1

I'm a newbie in mshadow, I can not understand why I got those outpus from the following code snippet:

TensorContainer<cpu, 2> lhs(Shape2(2, 3));
lhs = 1.0;
printf("%u %u\n", lhs.size(0), lhs.size(1));
printf("%u %u\n", lhs[0].shape_[0], lhs[0].shape_[1]);
printf("%u %u\n", lhs[0].size(0), lhs[0].size(1));

The output is:

2 3
3 4
3 3

Why are the second and third outputs those numbers? Because lhs[0] is one-dimensional, I think they should be exactly the same, i.e. 3 0. Could anyone tell me where I was wrong? Thanks in advance!

ROBOT AI
  • 1,217
  • 3
  • 16
  • 27

1 Answers1

0

You are right, Tensor lhs[0] is one dimensional, but to answer you question first let me show what is going on under the hood. TensorContainer does not override the [] operator, instead it uses the one from the parent (which is Tensor), more precisely the following one is called:

  MSHADOW_XINLINE Tensor<Device, kSubdim, DType> operator[](index_t idx) const {
    return Tensor<Device, kSubdim, DType>(dptr_ + this->MemSize<1>() * idx,
                                          shape_.SubShape(), stride_, stream_);
  }

As can be seen it creates a new Tensor on a stack. And while for the most of the cases it will create generic N-dimensional Tensor, here for the 1-dimensional case it will create a special 1-dimensional Tensor.

Now ,when we have established what exactly is returned by the operator [], let's look on the fields of that class:

  DType *dptr_;
  Shape<1> shape_;
  index_t stride_;

As can be seen the shape_ here has only 1 dimension! so there is no shape_1, instead by calling shape_1 it will return stride_(or part of it).

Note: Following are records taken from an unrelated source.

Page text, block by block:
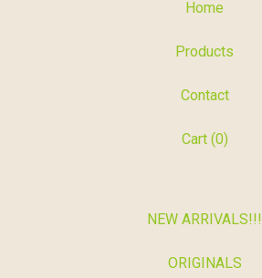
Home
Products
Contact
Cart (0)
NEW ARRIVALS!!!
ORIGINALS
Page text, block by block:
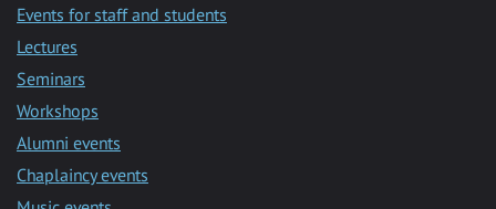
Events for staff and students
Lectures
Seminars
Workshops
Alumni events
Chaplaincy events
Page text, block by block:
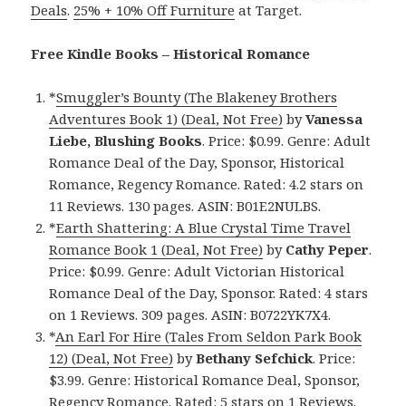
Deals. 25% + 10% Off Furniture at Target.
Free Kindle Books – Historical Romance
*Smuggler’s Bounty (The Blakeney Brothers
Adventures Book 1) (Deal, Not Free) byVanessa
Liebe, Blushing Books. Price: $0.99. Genre: Adult
Romance Deal of the Day, Sponsor, Historical
Romance, Regency Romance. Rated: 4.2 stars on
11 Reviews. 130 pages. ASIN: B01E2NULBS.
*Earth Shattering: A Blue Crystal Time Travel
Romance Book 1 (Deal, Not Free) by Cathy Peper.
Price: $0.99. Genre: Adult Victorian Historical
Romance Deal of the Day, Sponsor. Rated: 4 stars
on 1 Reviews. 309 pages. ASIN: B0722YK7X4.
*An Earl For Hire (Tales From Seldon Park Book
12) (Deal, Not Free) byBethany Sefchick. Price:
$3.99. Genre: Historical Romance Deal, Sponsor,
Regency Romance. Rated: 5 stars on 1 Reviews.
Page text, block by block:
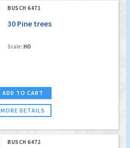
BUSCH 6471
30 Pine trees
Scale: HO
ADD TO CART
MORE DETAILS
BUSCH 6472
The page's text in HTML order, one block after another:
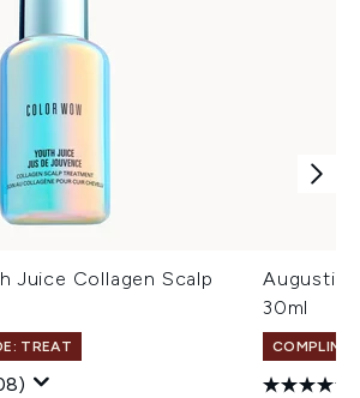
Juice Collagen Scalp
TREAT
30ml
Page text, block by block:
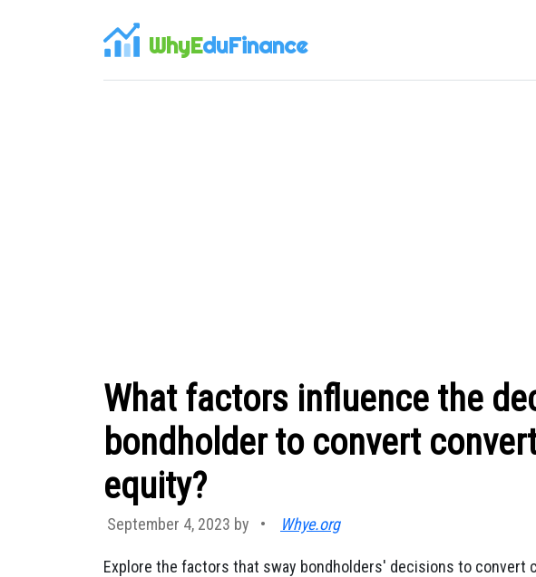
WhyEduFinance
What factors influence the
bondholder to convert
equity?
September 4, 2023 by • Whye.org
Explore the factors that sway bondholders' decisions to convert
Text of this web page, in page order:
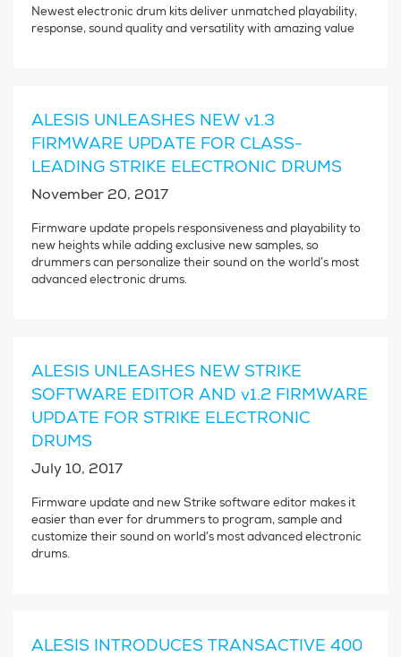
Newest electronic drum kits deliver unmatched playability,
response, sound quality and versatility with amazing value
ALESIS UNLEASHES NEW v1.3
FIRMWARE UPDATE FOR CLASS-
LEADING STRIKE ELECTRONIC DRUMS
November 20, 2017
Firmware update propels responsiveness and playability to
new heights while adding exclusive new samples, so
drummers can personalize their sound on the world’s most
advanced electronic drums.
ALESIS UNLEASHES NEW STRIKE
SOFTWARE EDITOR AND v1.2 FIRMWARE
UPDATE FOR STRIKE ELECTRONIC
DRUMS
July 10, 2017
Firmware update and new Strike software editor makes it
easier than ever for drummers to program, sample and
customize their sound on world’s most advanced electronic
drums.
ALESIS INTRODUCES TRANSACTIVE 400
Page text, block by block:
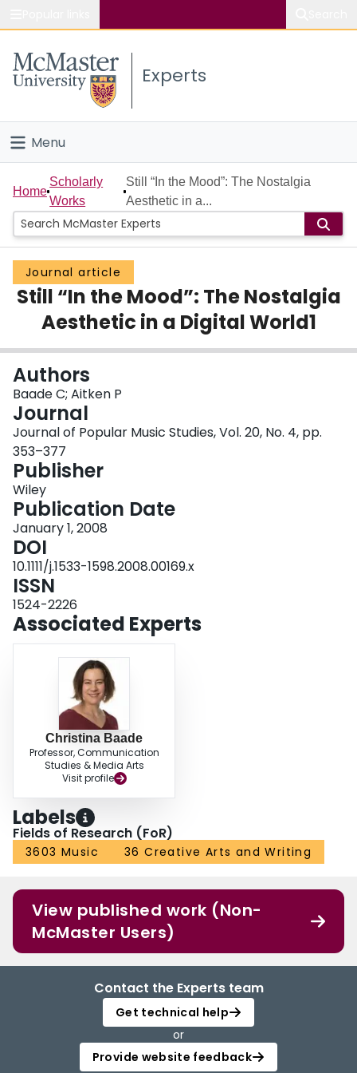
Study
Connect
Experts
Menu
Home
People
Groups
Scholarly Works
About
Login
Home
Scholarly
Works
Still “In the Mood”: The Nostalgia
Aesthetic in a...
Journal article
Still “In the Mood”: The Nostalgia
Aesthetic in a Digital World1
Authors
Baade C; Aitken P
Journal
Journal of Popular Music Studies, Vol. 20, No. 4, pp.
353–377
Publisher
Wiley
Publication Date
January 1, 2008
DOI
10.1111/j.1533-1598.2008.00169.x
ISSN
1524-2226
Associated Experts
Christina Baade
Professor, Communication
Studies & Media Arts
Visit profile
Labels
Fields of Research (FoR)
3603 Music 36 Creative Arts and Writing
View published work (Non-
McMaster Users)
Contact the Experts team
Get technical help
or
Provide website feedback
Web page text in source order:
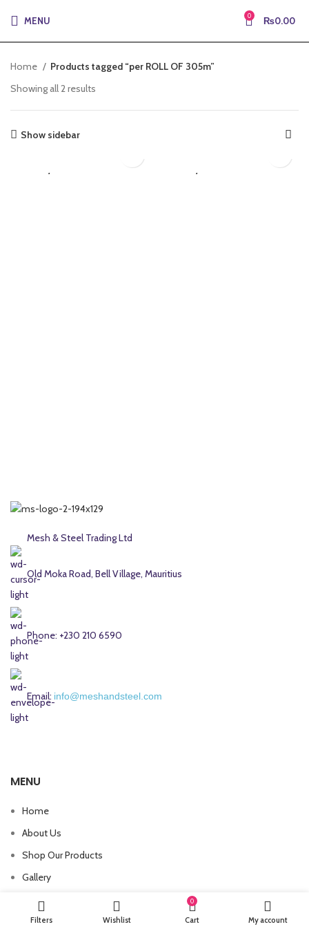
MENU 0 ₨0.00
Home
Products tagged “per ROLL OF 305m”
Showing all 2 results
Show sidebar
Mesh & Steel Trading Ltd
Old Moka Road, Bell Village, Mauritius
Phone: +230 210 6590
Email: info@meshandsteel.com
MENU
Home
About Us
Shop Our Products
Gallery
Contact Us
Filters Wishlist
0
Cart My account
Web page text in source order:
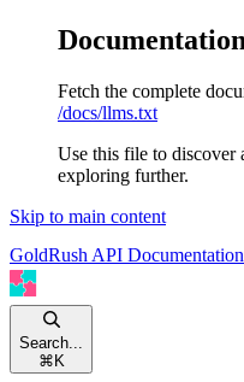
Fetch the complete
/docs/llms.txt
Use this file to discover
exploring further.
Skip to main content
GoldRush API Documentation
Search...
⌘ K
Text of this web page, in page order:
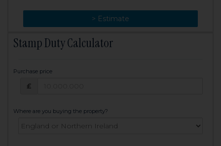
> Estimate
> Change
Stamp Duty Calculator
Purchase price
£
Where are you buying the property?
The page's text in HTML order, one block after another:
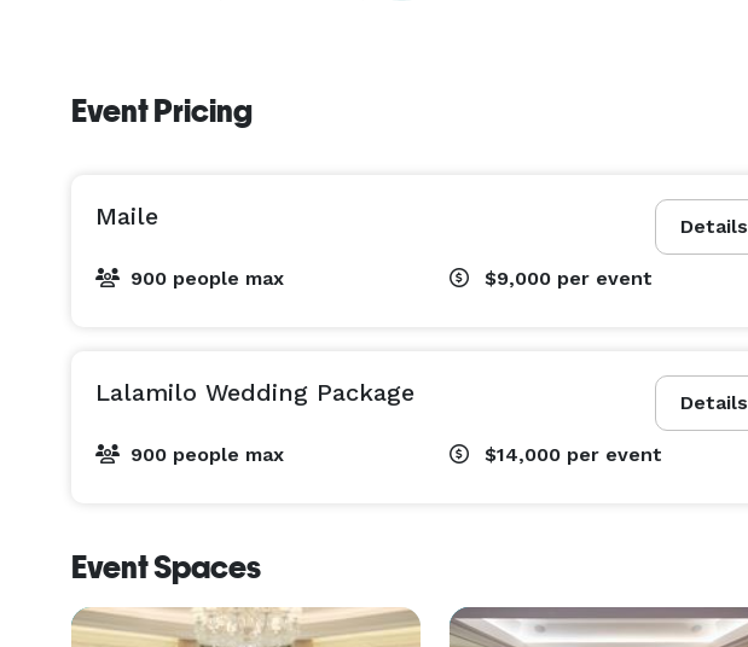
Event Pricing
Details
Maile
900 people max $9,000 per event
Details
Lalamilo Wedding Package
900 people max $14,000 per event
Event Spaces
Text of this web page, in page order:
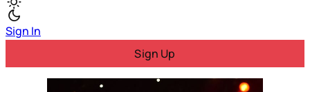
Sign In
Sign Up
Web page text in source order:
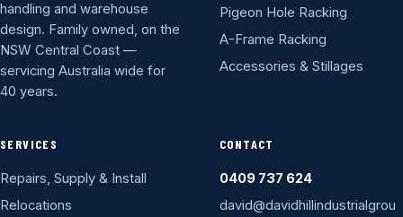
handling and warehouse
design. Family owned, on the
NSW Central Coast —
servicing Australia wide for
40 years.
Pigeon Hole Racking
A-Frame Racking
Accessories & Stillages
SERVICES
Repairs, Supply & Install
Relocations
CONTACT
0409 737 624
david@davidhillindustrialgrou
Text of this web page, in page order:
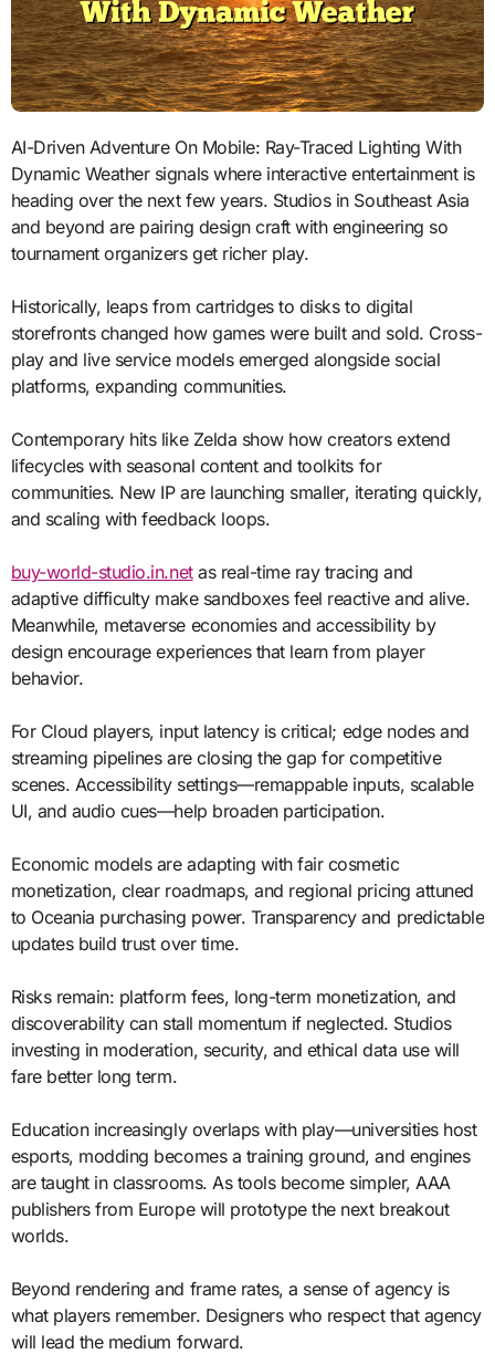
AI-Driven Adventure On Mobile: Ray-Traced Lighting With
Dynamic Weather signals where interactive entertainment is
heading over the next few years. Studios in Southeast Asia
and beyond are pairing design craft with engineering so
tournament organizers get richer play.
Historically, leaps from cartridges to disks to digital
storefronts changed how games were built and sold. Cross-
play and live service models emerged alongside social
platforms, expanding communities.
Contemporary hits like Zelda show how creators extend
lifecycles with seasonal content and toolkits for
communities. New IP are launching smaller, iterating quickly,
and scaling with feedback loops.
buy-world-studio.in.netas real-time ray tracing and
adaptive difficulty make sandboxes feel reactive and alive.
Meanwhile, metaverse economies and accessibility by
design encourage experiences that learn from player
behavior.
For Cloud players, input latency is critical; edge nodes and
streaming pipelines are closing the gap for competitive
scenes. Accessibility settings—remappable inputs, scalable
UI, and audio cues—help broaden participation.
Economic models are adapting with fair cosmetic
monetization, clear roadmaps, and regional pricing attuned
to Oceania purchasing power. Transparency and predictable
updates build trust over time.
Risks remain: platform fees, long-term monetization, and
discoverability can stall momentum if neglected. Studios
investing in moderation, security, and ethical data use will
fare better long term.
Education increasingly overlaps with play—universities host
esports, modding becomes a training ground, and engines
are taught in classrooms. As tools become simpler, AAA
publishers from Europe will prototype the next breakout
worlds.
Beyond rendering and frame rates, a sense of agency is
what players remember. Designers who respect that agency
will lead the medium forward.

Here is the modification to the Tensor constructor that you can try to run and see what is actually going on there:

  MSHADOW_XINLINE Tensor(DType *dptr, Shape<1> shape,
                         index_t stride, Stream<Device> *stream)
      : dptr_(dptr), shape_(shape), stride_(stride), stream_(stream) {
     std::cout << "shape[0]: " << shape[0] << std::endl; // 3
     std::cout << "shape[1]: " << shape[1] << std::endl; // 0, as expected
     std::cout << "_shape[0]: " << shape_[0] << std::endl; // 3, as expected
     std::cout << "_shape[1]: " << shape_[1] << std::endl; // garbage (4)
     std::cout << "address of _shape[1]: " << &(shape_[1]) << std::endl;
     std::cout << "address of stride: " << &(stride_) << std::endl;
  }

and the output:

shape[0]: 3
shape[1]: 0
_shape[0]: 3
_shape[1]: 4
address of _shape[1]: 0x7fffa28ec44c
address of stride: 0x7fffa28ec44c

_shape1 and stride have both the same address (0x7fffa28ec44c).